Neste mesmo caminho, a Betfair foi anunciada como patrocinadora oficial do time feminino do Palmeiras. O contrato de dois anos inclui a exposição da empresa no uniforme do time e presença em todos os conteúdos digitais oficiais do Verdão.
Segundo Kimberley Day, diretora de Marketing da Betfair, a empresa, juntamente com o time alviverde, vão desenvolver uma série de atividades com o objetivo de promover e dar visibilidade à equipa feminina.
A primeira delas envolveu o ex-jogador Rivaldo, que assistiu a um dos jogos do time feminino contra o RB Bragantino, no último domingo (15).
"Para a Betfair, é uma honra poder apoiar diretamente o futebol feminino, que é uma área que consideramos de extrema importância, ainda mais em um país com uma relação e paixão tão intensa como vemos com o futebol no Brasil", ressaltou Day.
Há algum tempo, as marcas vêm se posicionando em prol do futebol feminino. Em 2020, a Nike lançou uma campanha que pedia pela igualdade de gênero no futebol.
A comunicação, assinada pela Wieden+Kennedy São Paulo, mostrou que as dificuldades provenientes da pandemia da Covid-19, como estádios vazios e falta de verba, já eram comuns no futebol feminino.
Ainda em 2020, o Guaraná Antarctica, patrocinador do Brasileirão Feminino Série A1, usou espaço nas placas de campo para convocar outras marcas a apoiarem o esporte.
Criada pela Soko, durante os jogos do campeonato, a marca exibiu mensagens de apoio e incentivo ao futebol feminino, no lugar da sua logo.

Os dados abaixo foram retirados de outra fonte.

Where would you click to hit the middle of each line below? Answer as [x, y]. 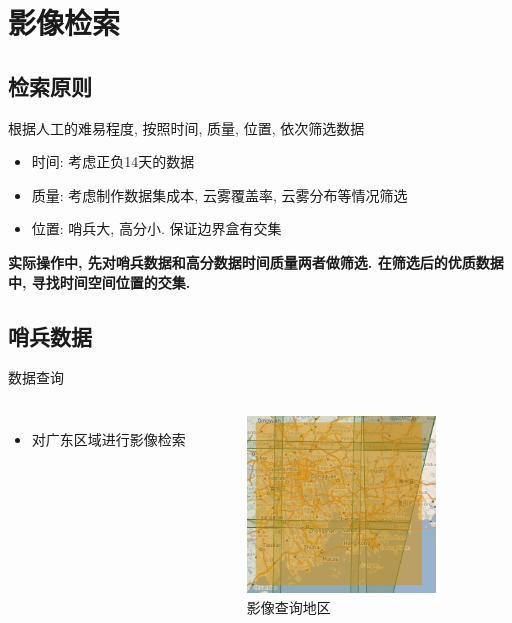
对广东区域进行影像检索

Além disso, a empresa criou a campanha #ApoieOFutFeminino, onde as marcas que investissem no Futebol Feminino, poderiam aparecer em mais de 30 milhões de latas do refrigerante pelo Brasil.
Diferenças
É impossível falar das diferenças financeiras do futebol masculino e feminino, sem esbarrar no machismo estrutural imposto pela sociedade desde seus primórdios.
"Por conta do machismo, muitas crianças são tratadas diferentes através do seu gênero, então os meninos ganham bola, camiseta, chuteira e a menina ganha maquiagem, roupa de princesa", afirmou Somoggi.
Para o especialista, uma das soluções para que a categoria feminina seja valorizada é ter cada vez mais mulheres no esporte.
"Quanto menos mulheres praticando esporte, menos interesse por marcas patrocinadoras, por audiências televisivas, por eventos etc. Então, um dos pontos fundamentais para o esporte feminino, é atrair um número maior de meninas praticantes de esporte", explicou.
Somoggi também ressaltou a importância de se ter ídolas nos esportes. "É importante ter uma Marta, uma Rebeca, uma Raissa, por exemplo. São mulheres que vão inspirar outras mulheres. Então, o aspecto fundamental do ativismo e da luta do futebol feminino é também para que as mulheres ídolos sejam respeitadas e sejam influenciadoras de homens e mulheres, obviamente".